In theory, using time weighted averages should hopefully fix this, and if it doesn’t I don’t know what will.

So tl;dr: Without time weighted averages, my data in TimescaleDB is useless because it’s incorrect (averaged) or too heavy to use at the scale I want it to use (raw).

Expaso · January 30, 2023, 1:10pm

Ah! So!

As far as I know, the gapfilling in Timescale work by plugging in the fucntion you want to use to gapfill with.
See this doc: Timescale Documentation | Time bucket gapfill

Basically it states: “The time bucket gapfill function creates a contiguous set of time buckets but does not fill the rows with data. You can create data for the new rows using another function, such as last observation carried forward (LOCF), or interpolation.”

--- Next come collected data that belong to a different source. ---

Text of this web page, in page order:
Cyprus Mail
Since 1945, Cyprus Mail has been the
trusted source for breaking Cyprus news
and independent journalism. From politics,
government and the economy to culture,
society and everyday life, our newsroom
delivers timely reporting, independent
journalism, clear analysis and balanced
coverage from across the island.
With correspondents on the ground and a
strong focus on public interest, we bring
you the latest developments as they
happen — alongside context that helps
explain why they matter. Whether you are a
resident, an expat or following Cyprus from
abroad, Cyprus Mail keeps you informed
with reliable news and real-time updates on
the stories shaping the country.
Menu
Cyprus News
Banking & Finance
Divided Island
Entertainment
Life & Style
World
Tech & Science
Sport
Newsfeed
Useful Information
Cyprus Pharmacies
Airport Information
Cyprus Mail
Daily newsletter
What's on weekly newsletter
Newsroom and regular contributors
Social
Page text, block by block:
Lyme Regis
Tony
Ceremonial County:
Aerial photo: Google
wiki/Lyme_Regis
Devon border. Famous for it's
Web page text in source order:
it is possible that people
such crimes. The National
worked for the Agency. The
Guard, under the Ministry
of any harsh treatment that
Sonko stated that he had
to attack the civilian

So, if you just want to extend the last datapoint, can you not use the “Last Obervation Carried Forward” method?
Timescale Docs

SharkWipf · January 31, 2023, 2:54pm

Unfortunately, no dice. I tried recreating the same graph as in my original post on the same timeframe, and tried using the last() function with LOCF this time:

SELECT
  time_bucket_gapfill('5m', "time") AS "time",
  locf(
    last(state_numeric, time)
  ) AS "Phase 2 last"
FROM ltss
WHERE
  $__timeFilter("time")
  AND entity_id = 'sensor.power_consumed_phase_2'
GROUP BY time_bucket_gapfill('5m', "time")
ORDER BY 1

The result is a lot of data getting lost entirely:

Expaso · February 7, 2023, 9:19pm

Breaking my head over this one for a while, but indeed you are totally right.
The uneven sample-rate skews the simple averages.

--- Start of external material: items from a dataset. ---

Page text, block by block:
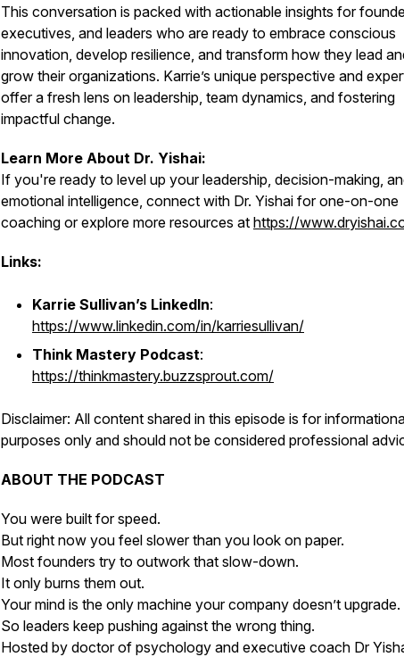
This conversation is packed with actionable insights for
executives, and leaders who are ready to embrace conscious
innovation, develop resilience, and transform how they lead
grow their organizations. Karrie’s unique perspective and
offer a fresh lens on leadership, team dynamics, and fostering
impactful change.
Learn More About Dr. Yishai:
If you're ready to level up your leadership, decision-making,
emotional intelligence, connect with Dr. Yishai for one-on-one
coaching or explore more resources at https://
Links:
Karrie Sullivan’s LinkedIn:
https://www.linkedin.com/in/karriesullivan/
Think Mastery Podcast:
https://thinkmastery.buzzsprout.com/
Disclaimer: All content shared in this episode is for
purposes only and should not be considered professional
ABOUT THE PODCAST
You were built for speed.
But right now you feel slower than you look on paper.
Most founders try to outwork that slow-down.
It only burns them out.
Your mind is the only machine your company doesn’t upgrade.
So leaders keep pushing against the wrong thing.
Hosted by doctor of psychology and executive coach Dr

You definitely need the time-weighted averages for this one to be accurate.

Failing to come up with a better query from my part, I resumed work on updating the addon to support the timescaledb-toolkit.
Thanks to your analysis, I think I need this one too for my own graphs

I’ll do my best in the scares free time I have!

luisfmrosa · March 4, 2023, 8:33pm

Hello guys,

After upgrading to core 2023.3.1, I’m having this error with LTSS:

2023-03-04 11:21:43.885 ERROR (MainThread) [homeassistant.setup] Setup failed for custom integration ltss: Requirements for ltss not found: ['sqlalchemy>=1.0,<2.0'].

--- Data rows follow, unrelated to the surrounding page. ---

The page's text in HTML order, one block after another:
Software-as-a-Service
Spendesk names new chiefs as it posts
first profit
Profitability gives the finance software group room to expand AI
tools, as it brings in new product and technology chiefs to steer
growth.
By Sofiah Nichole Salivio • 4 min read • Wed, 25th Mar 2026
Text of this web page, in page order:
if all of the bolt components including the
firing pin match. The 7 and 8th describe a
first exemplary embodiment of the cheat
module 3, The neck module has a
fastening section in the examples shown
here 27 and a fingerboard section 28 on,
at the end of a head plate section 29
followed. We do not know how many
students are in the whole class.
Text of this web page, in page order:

In the log, I also have this:

`Logger: homeassistant.util.package
Source: util/package.py:107
First occurred: 21:33:51 (9 occurrences)
Last logged: 21:36:12

Unable to install package sqlalchemy>=1.0,<2.0: ERROR: Cannot install sqlalchemy<2.0 and >=1.0 because these package versions have conflicting dependencies. ERROR: ResolutionImpossible: for help visit Dependency Resolution - pip documentation v23.1.dev0 [notice] A new release of pip is available: 23.0 → 23.0.1 [notice] To update, run: pip install --upgrade pip`

Anybody else is having the same issue?

Thank you!

Luis

[UPDATED] : Just found a way to solve this, here is what I did, just in case someone else falls into something similar:

I upgraded LTSS to the latest version. But I was still unable to restart, as the error above was blocking the restart…
I commented my LTSS configurations in configuration.yaml: now I can restart!
After restart, I uncommented my LTSS settings in configuration.yaml: validating configuration now does not accuse any error. I can restart again …
After restart, everything works like a charm.